Разработать backend и API для платформы публикации научных данных

Цена договорная
02 октября 2022, 15:43 • 16 откликов • 107 просмотров
Внимание, описание задачи на английском. Присылайте Ваше резюме и оценку стоимости работ в отклике на объявление.

General project description: We are working on a publishing platform for scientific data. Our users should be able to publish datasets with descriptions and group them, search through published entities, download them and receive notifications about new data on interesting topics.

Similar projects to look up:

https://zenodo.org/

https://figshare.com/

Current state: We are planning to split our work into 2 stages:

1. Writing the backend and API for the publishing platform.

2. Writing the user interface.

This task is for the backend and API.

Right now we have defined API requirements and their basic structure. We haven’t written any code yet, so you have carte blanche for suggesting technologies, and also you won’t deal with any legacy code :)

Publishing API & Backend: Main Functionality: Data publishing - upload data with description. We want to support two general cases:

1. Upload files directly.

2. Providing links for files that are hosted elsewhere.

Basic types that we want to support:

1.Tables: CSV, TSV, Microsoft Excel (.xls, .xlsx); Nice to have: OpenDocument/OpenOffice

2.Text-based: TXT, JSON

3.Images: common formats

4.Word documents

5.PDF

6.Dataset group - a group of datasets within the system.

In the future, this list can be extended, so the proposed system design should be extensible for introducing new formats.
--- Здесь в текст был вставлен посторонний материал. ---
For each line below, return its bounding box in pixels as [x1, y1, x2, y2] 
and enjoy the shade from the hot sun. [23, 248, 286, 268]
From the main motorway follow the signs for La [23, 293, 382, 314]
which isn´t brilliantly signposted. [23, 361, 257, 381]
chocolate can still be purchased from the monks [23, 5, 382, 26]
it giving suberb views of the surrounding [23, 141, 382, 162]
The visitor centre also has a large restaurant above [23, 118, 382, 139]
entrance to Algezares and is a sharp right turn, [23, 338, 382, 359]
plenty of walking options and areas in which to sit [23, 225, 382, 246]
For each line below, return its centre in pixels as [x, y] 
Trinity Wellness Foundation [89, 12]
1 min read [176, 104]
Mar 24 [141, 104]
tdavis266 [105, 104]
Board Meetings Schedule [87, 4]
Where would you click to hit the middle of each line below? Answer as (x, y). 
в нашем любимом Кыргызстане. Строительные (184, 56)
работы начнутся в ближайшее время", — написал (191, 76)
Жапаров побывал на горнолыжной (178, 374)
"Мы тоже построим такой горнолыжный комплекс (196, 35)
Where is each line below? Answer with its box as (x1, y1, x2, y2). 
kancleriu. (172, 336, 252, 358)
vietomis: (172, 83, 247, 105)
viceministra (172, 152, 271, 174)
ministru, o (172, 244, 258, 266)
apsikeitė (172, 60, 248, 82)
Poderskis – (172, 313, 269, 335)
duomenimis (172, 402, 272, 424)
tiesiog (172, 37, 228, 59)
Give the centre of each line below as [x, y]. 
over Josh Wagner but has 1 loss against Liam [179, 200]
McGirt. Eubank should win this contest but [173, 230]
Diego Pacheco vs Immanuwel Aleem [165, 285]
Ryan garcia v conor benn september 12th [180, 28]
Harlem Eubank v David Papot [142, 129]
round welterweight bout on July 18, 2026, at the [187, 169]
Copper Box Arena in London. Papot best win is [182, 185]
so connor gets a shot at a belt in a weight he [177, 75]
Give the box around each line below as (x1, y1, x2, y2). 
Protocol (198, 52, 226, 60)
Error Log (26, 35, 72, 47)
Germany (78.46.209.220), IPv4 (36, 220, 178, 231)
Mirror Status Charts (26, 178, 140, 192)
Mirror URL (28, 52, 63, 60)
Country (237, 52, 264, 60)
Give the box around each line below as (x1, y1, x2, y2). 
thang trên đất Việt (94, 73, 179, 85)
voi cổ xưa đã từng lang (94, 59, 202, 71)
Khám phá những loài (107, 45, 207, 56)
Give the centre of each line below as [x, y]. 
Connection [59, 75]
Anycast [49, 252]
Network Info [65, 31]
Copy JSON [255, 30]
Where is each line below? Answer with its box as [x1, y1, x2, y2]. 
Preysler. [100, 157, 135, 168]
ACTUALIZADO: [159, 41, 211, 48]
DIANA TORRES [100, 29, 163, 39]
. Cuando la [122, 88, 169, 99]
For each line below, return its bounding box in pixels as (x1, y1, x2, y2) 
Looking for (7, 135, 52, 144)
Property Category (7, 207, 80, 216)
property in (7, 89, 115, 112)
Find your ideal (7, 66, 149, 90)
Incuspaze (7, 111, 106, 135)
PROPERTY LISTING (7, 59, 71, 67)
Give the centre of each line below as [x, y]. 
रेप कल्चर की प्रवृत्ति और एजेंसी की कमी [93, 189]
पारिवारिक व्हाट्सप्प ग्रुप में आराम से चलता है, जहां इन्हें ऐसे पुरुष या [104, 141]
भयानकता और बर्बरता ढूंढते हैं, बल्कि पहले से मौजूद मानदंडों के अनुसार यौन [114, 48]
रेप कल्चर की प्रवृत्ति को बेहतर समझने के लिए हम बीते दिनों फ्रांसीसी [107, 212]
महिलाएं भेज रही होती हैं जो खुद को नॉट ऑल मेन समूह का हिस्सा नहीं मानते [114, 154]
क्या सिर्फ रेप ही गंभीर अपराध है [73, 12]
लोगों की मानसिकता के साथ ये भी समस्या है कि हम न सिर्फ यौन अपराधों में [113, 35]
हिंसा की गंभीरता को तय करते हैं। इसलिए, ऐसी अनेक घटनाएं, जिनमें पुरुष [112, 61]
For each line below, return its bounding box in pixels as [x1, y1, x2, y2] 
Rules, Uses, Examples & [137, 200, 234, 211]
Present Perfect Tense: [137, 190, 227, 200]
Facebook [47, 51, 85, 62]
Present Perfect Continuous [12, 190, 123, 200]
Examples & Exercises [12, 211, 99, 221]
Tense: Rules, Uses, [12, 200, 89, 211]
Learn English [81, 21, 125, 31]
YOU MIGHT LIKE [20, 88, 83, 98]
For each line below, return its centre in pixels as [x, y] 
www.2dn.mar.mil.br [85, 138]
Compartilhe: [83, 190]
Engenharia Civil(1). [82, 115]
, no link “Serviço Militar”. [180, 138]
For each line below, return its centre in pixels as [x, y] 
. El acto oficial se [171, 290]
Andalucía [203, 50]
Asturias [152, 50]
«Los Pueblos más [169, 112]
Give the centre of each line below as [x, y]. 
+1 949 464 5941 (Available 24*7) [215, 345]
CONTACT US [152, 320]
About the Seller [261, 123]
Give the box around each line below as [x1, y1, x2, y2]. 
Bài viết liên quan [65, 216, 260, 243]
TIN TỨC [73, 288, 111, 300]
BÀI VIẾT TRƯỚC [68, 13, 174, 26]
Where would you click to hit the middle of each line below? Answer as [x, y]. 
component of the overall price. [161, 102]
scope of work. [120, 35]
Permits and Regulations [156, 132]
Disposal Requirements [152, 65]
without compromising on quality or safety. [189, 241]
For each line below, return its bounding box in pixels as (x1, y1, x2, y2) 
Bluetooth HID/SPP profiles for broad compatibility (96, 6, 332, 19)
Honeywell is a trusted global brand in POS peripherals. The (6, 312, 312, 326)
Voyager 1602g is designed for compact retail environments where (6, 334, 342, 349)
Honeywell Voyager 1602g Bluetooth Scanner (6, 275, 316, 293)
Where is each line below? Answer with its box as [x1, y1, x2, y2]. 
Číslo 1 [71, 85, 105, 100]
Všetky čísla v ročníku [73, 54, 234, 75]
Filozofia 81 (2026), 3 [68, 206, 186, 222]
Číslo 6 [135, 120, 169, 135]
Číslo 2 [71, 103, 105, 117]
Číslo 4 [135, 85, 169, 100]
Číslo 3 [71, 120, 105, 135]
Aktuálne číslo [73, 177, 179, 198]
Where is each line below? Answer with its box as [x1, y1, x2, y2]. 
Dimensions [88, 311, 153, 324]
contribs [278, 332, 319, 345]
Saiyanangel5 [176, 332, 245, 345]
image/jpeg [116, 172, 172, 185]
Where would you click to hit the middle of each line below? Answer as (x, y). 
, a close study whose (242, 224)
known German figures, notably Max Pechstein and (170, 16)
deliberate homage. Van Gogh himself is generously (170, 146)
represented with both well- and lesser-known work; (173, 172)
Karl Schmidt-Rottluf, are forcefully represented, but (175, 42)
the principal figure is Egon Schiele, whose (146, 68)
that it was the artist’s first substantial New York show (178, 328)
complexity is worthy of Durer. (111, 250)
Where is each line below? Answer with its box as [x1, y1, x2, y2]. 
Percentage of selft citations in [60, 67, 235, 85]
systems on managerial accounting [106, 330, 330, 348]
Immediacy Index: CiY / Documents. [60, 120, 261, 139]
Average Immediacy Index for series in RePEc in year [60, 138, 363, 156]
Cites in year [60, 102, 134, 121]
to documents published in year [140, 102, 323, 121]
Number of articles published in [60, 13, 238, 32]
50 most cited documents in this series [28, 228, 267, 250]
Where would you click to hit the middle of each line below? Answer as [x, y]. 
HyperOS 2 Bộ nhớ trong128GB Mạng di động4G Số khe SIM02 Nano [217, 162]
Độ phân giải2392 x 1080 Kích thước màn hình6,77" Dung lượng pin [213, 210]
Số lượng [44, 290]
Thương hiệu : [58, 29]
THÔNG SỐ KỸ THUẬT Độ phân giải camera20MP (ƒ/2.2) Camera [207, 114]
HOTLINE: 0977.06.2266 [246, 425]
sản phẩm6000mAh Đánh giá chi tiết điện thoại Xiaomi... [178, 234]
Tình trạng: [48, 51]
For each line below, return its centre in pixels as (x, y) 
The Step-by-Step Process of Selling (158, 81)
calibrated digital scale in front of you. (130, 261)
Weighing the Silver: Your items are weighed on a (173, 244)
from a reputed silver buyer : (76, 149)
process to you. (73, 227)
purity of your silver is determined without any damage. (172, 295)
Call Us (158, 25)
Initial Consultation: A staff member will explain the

As mentioned above, we also want to allow publishing groups of datasets, to organize hierarchical relationships. We also want to provide some metadata in a dataset: author, date of publication, tags, version, links.

Data storing - assigning IDs to published entities, retrieving them by ID, updating the entities. One of the main requirements for storage - it should be efficient for running various search queries for datasets (search by type, running the full-text search, search by publisher, search for linked data (including non-direct neighbors)).

We also should be able to update the parameters of entities like tags and links.

We also want to store all versions, so after an update, we will get a version from the update request (or autoincrement if none) and store the updated and the previous versions. Of course we need to be able to get previous versions too.

Data search - running a search query and providing the results of the search. As it was mentioned earlier, we want to support different types of search:

1. We want to allow to search based on some strict conditions, like: ”search only type: .csv” will result in only CSV files.

2. We want to support full-text search and ranking like: “search for: pasta dataset“ will result in a ranked list where the first results are datasets where a heading contains “pasta”, followed by datasets that mention something like “spaghetti“.

3. We want to combine conditions, e.g.:

”search only type: .csv” && “search for: “pasta dataset”“, and our result would be ranked pasta datasets of only .csv format.

Our basic ideas:

1.Search in the dataset description

2.Search in the first N rows of the dataset

3.Search by author, tags.

4.Search in the range of time

Notifications - subscribe for a search query and run it periodically, then send the update to a user. In the future we want to send updates to a user about new datasets that we found for a query, so we want to be able to create a request that will store a task to periodically run a search request that our user will define.

It’s not urgent right now but this functionality should be kept in mind while designing the solution.